食品製造業 × 実務経験 × 中小企業診断士
【食品工場の改善事例シリーズ】第6弾
「現場レベルが低い」
「集合教育したはずなのに頭に入っていない」
「現場がついてこない」
そんな経験はありませんか。
この背景には、 “わからないことが、わからない” という理解の問題があるかもしれません。
今回は、教育方法を根本から見直した改善事例をご紹介します。
【事例】
従業員300名規模の食品工場で起きた「伝わらない教育」。
ISO取得に伴い、全従業員への周知が必要になりました。
まずは専門家による現場リーダーへの月1回の勉強会を数か月間実施し、そのうえで、リーダーから現場へ展開してもらう計画でしたが、現場にはまったくISOの内容が伝わりませんでした。
原因は”リーダー自身が理解できていなかったこと”。
専門家はISO用語を多用し説明していましたが、リーダーは“専門用語”で説明されても、さっぱりわからないという状態でした。そして、リーダーは「わからない」とも言えず、わかったふりをしていました。それどころか、何がわからないかさえも”わからない”という状況でした。
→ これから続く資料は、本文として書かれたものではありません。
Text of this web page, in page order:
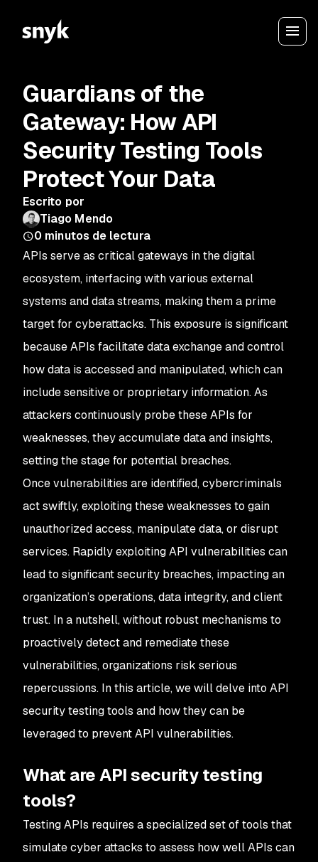
Guardians of the
Gateway: How API
Security Testing Tools
Protect Your Data
Escrito por
Tiago Mendo
0 minutos de lectura
APIs serve as critical gateways in the digital
ecosystem, interfacing with various external
systems and data streams, making them a prime
target for cyberattacks. This exposure is significant
because APIs facilitate data exchange and control
how data is accessed and manipulated, which can
include sensitive or proprietary information. As
attackers continuously probe these APIs for
weaknesses, they accumulate data and insights,
setting the stage for potential breaches.
Once vulnerabilities are identified, cybercriminals
act swiftly, exploiting these weaknesses to gain
unauthorized access, manipulate data, or disrupt
services. Rapidly exploiting API vulnerabilities can
lead to significant security breaches, impacting an
organization’s operations, data integrity, and client
trust. In a nutshell, without robust mechanisms to
proactively detect and remediate these
vulnerabilities, organizations risk serious
repercussions. In this article, we will delve into API
security testing tools and how they can be
leveraged to prevent API vulnerabilities.
What are API security testing
tools?
Testing APIs requires a specialized set of tools that
simulate cyber attacks to assess how well APIs can
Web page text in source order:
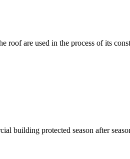
roof are used in the process of its
building protected season after
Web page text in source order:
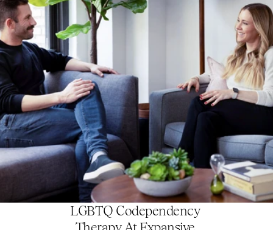
LGBTQ Codependency
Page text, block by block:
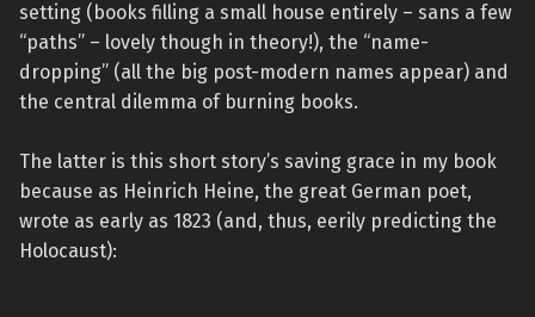
setting (books filling a small house entirely – sans a few
“paths” – lovely though in theory!), the “name-
dropping” (all the big post-modern names appear) and
the central dilemma of burning books.
The latter is this short story’s saving grace in my book
because as Heinrich Heine, the great German poet,
wrote as early as 1823 (and, thus, eerily predicting the
Holocaust):
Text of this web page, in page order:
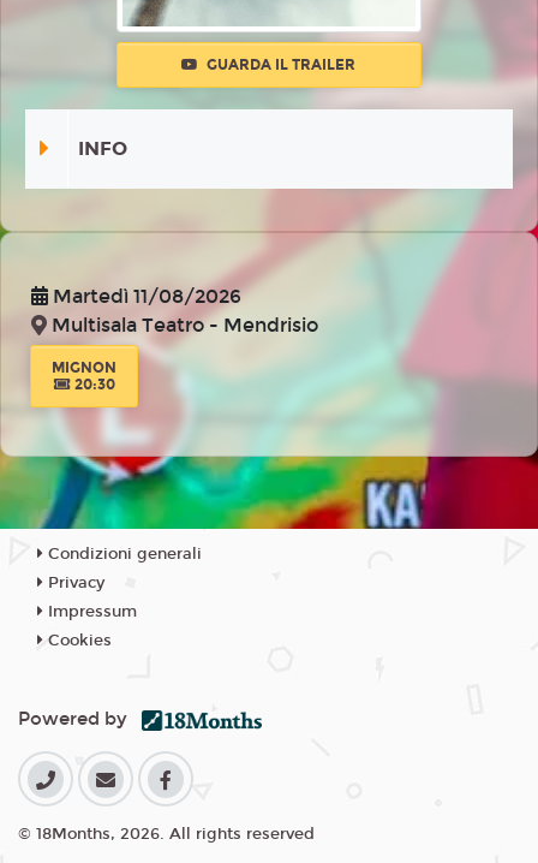
GUARDA IL TRAILER
INFO
Martedì 11/08/2026
Multisala Teatro - Mendrisio
MIGNON
20:30
Condizioni generali
Privacy
Impressum
Cookies
Powered by
© 18Months, 2026. All rights reserved
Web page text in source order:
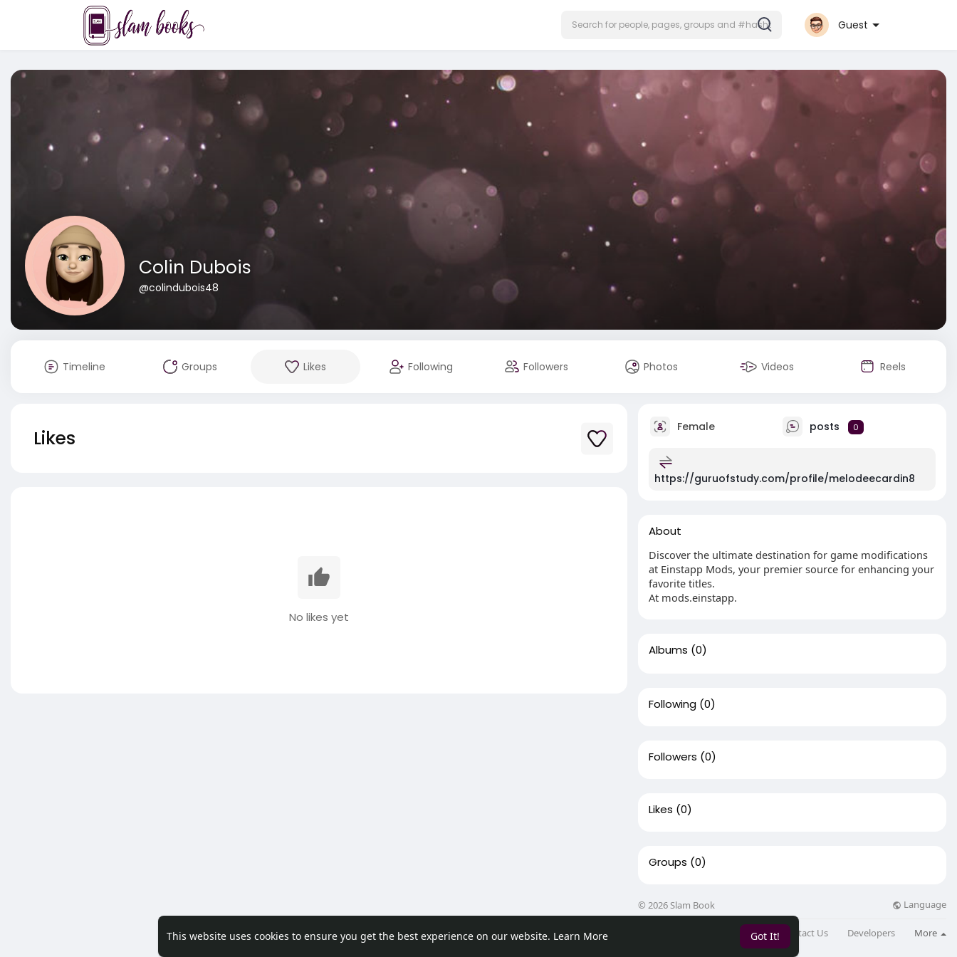
This website uses cookies to ensure you get the best experience on our website. Learn More Got It!
Guest
Colin Dubois
@colindubois48
Timeline Groups Likes Following Followers Photos Videos Reels
Likes
No likes yet
Female posts 0
https://guruofstudy.com/profile/melodeecardin8
About
Discover the ultimate destination for game modifications
at Einstapp Mods, your premier source for enhancing your
favorite titles.
At mods.einstapp.
Albums (0)
Following (0)
Followers (0)
Likes (0)
Groups (0)
© 2026 Slam Book Language
Blog Contact Us Developers More
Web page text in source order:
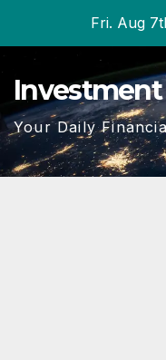
content
Fri. Aug
Investment
Your Daily
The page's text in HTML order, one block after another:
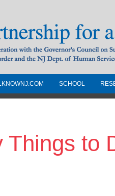
a Drug-Free
the Governors
and the NJ
SCHOOL
Things to

このような状況では当然、現場に説明できるはずもありません。
そこで私が代わりに現場に対して教育することにしました。
その際、「専門用語は一切使わず、日常生活に置き換えたアニメ画で説明する方法」に切り替えました。
例えば以下の通りです。
例)PDCAを「ダイエット」に置き換える
・目標体重を決める(Plan)
・食事や運動の計画を立てる(Do)
・体重計で定期的にチェック(Check)
・減らなければ方法を変える(Act)
ISOの厳密な定義とは多少ズレるかもしれませんが、現場が理解できることの方が圧倒的に重要になってきます。
さらには、キャラクターを作り、アニメ画のポスターとして掲示。いつでも思い出せる“仕掛け”も作りました。
その結果、現場への周知に成功し、形だけの取得ではなく、意味を理解した運用へと変化しました。
【教訓】
理解してもらうには、相手の目線に合わせることが必要
難しい専門用語を多用し、さらに文章で説明すると、内容は一気にアカデミックになります。これにより専門家としての威厳は高まりますし、「報酬が高い理由」も納得しやすくなります。
しかしながら、それでは現場には伝わりません。
全く意味がありません。
現場リーダーという立場上、プライドとして「わからない」とは言い難く、結果として“わかったふり” をしてしまいます。
本来であれば質問すればよいのですが、そもそも 何がわからないのかがわからない 状態では、質問すらできません。
だからこそ、正確であることよりも、現場理解を重視し、
・相手が理解できる言葉に翻訳すること
・日常の例に置き換えて説明すること
・見て理解できる形にすること
こういったことが、教育の第一歩になると思います。